My CD-ROM drive (NEC CD-RW NR-9100A) no longer works. When I insert a cd, the green light on the drive turns on for a few moments and then goes off. The Windows Device Manager lists the device with a yellow explanation mark next to it and states the following: "A driver (service) for this device has been disabled. An alternate driver may be providing this functionality. (Code 32)". I've followed the Troubleshooting instructions regarding uninstalling and reinstalling the device but this does not help. I've downloaded the driver for this device from Dell and tried to install it, but I get the following message from the Drive Firmware Flash Utility "Target NEC NR-9100A is not found correctly".

I have a Dell Dimensions 2300 running Windows XP Home Edition.

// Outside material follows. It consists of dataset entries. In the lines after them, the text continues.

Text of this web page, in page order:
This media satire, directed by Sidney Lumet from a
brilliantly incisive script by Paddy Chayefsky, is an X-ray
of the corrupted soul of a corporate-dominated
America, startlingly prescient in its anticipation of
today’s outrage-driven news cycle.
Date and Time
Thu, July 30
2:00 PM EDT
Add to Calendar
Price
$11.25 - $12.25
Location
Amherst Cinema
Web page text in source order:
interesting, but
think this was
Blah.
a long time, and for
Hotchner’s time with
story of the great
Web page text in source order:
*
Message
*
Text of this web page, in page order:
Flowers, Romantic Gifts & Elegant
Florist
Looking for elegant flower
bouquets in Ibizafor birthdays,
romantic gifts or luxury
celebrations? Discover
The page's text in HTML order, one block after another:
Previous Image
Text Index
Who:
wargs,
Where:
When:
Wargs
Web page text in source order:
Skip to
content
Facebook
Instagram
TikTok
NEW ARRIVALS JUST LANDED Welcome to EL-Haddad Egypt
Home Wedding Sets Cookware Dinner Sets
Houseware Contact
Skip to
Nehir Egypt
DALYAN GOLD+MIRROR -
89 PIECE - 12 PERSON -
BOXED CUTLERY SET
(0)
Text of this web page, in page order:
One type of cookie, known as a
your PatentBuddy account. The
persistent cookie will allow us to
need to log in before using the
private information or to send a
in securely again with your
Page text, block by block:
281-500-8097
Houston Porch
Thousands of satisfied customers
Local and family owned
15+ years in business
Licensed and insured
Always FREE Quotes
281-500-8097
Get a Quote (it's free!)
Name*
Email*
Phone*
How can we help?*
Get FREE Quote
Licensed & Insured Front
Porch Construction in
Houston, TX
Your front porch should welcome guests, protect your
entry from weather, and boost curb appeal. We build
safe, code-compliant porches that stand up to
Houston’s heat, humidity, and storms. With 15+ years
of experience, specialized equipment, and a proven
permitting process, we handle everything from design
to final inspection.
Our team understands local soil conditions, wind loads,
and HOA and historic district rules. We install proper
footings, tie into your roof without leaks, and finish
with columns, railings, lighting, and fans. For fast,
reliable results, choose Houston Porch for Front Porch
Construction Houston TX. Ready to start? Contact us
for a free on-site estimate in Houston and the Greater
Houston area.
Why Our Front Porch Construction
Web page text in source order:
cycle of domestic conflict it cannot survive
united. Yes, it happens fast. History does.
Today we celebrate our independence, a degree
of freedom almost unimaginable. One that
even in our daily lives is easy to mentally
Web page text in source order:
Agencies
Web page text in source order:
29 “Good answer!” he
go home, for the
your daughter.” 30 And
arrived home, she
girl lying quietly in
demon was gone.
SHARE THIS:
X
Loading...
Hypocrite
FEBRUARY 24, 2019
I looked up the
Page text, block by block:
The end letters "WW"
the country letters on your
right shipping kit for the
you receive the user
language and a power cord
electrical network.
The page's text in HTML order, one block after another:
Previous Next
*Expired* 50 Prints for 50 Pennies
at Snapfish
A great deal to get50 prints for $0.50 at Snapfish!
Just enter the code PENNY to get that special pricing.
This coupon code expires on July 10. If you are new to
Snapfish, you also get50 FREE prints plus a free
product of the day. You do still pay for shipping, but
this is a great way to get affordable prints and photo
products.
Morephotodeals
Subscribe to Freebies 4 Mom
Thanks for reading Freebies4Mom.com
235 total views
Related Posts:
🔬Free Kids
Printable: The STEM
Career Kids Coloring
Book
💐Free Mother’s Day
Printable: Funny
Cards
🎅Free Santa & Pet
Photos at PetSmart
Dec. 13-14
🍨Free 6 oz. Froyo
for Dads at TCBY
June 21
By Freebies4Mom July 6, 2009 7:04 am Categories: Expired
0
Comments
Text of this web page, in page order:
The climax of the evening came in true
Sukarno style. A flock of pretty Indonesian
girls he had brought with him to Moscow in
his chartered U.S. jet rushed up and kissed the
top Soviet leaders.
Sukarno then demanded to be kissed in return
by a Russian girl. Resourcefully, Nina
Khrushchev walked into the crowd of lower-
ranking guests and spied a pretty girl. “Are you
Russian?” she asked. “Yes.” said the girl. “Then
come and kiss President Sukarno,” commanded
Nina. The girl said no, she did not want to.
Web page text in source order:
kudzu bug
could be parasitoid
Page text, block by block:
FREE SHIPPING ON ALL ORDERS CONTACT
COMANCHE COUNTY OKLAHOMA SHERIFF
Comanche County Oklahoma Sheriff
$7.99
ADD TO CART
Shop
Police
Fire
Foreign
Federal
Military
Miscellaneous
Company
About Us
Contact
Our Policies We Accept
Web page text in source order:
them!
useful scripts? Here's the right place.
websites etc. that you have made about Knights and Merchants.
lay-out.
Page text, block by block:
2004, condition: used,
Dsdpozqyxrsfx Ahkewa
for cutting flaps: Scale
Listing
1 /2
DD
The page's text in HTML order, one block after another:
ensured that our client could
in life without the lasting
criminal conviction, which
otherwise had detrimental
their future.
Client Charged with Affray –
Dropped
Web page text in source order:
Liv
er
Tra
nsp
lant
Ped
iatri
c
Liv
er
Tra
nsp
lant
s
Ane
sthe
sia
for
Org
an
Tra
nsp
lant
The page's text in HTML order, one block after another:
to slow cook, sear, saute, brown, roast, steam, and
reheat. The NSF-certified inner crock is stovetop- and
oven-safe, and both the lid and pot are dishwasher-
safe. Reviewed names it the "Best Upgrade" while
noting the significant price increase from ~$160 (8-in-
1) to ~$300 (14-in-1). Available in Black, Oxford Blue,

Anyone have any ideas on how to make my cd drive work again?

Thanks in advance - Mike


----------



## SacsTC (Dec 30, 2003)

http://support.microsoft.com/default.aspx?scid=kb;EN-US;314060

Even if you have not removed ezcd creator this may apply. If not comfortable working in registry, don't.


----------



## qldit (Mar 18, 2005)

Good Morning Mike, that message you are getting sounds ominous.
Firmware is the software that is loaded into a CDROM or whatever that actually determines how that machine behaves and what it can read or write to, power settings for different media etc. (heavy stuff)
As a general rule anyone playing with drive firmware tend to have a kill rate of about 75% from my experience. I personally learned long ago to leave it alone!
It sounds like you have done something adverse with your drive firmware.
In many cases this means "Viking Funeral" time!
You may be able to revert to the original firmware but from my experience this is unlikely, most drives will not go back.
You could try the drive in a different machine to see if it might work and maybe able to do something with it but I am sorry to suggest you will most likely need a new drive and understand the law of TFN. (touch nothing)
Others may have different ideas.
By the way, welcome to TSG, they are a really nice bunch here.
Cheers, qldit.


----------



## mlovy (Feb 26, 2006)

Thanks SacsTC, you pointed me in the right direction. I went to the Roxio Easy CD Creator web site and saw the identical instructions found on the Microsoft web site. As soon as I deleted Easy CD Creator and deleted two registry entries, my CD ROM worked again. I reinstalled Easy CD Creator and all is well. Thanks for the quick and very helpful response. Mike.


----------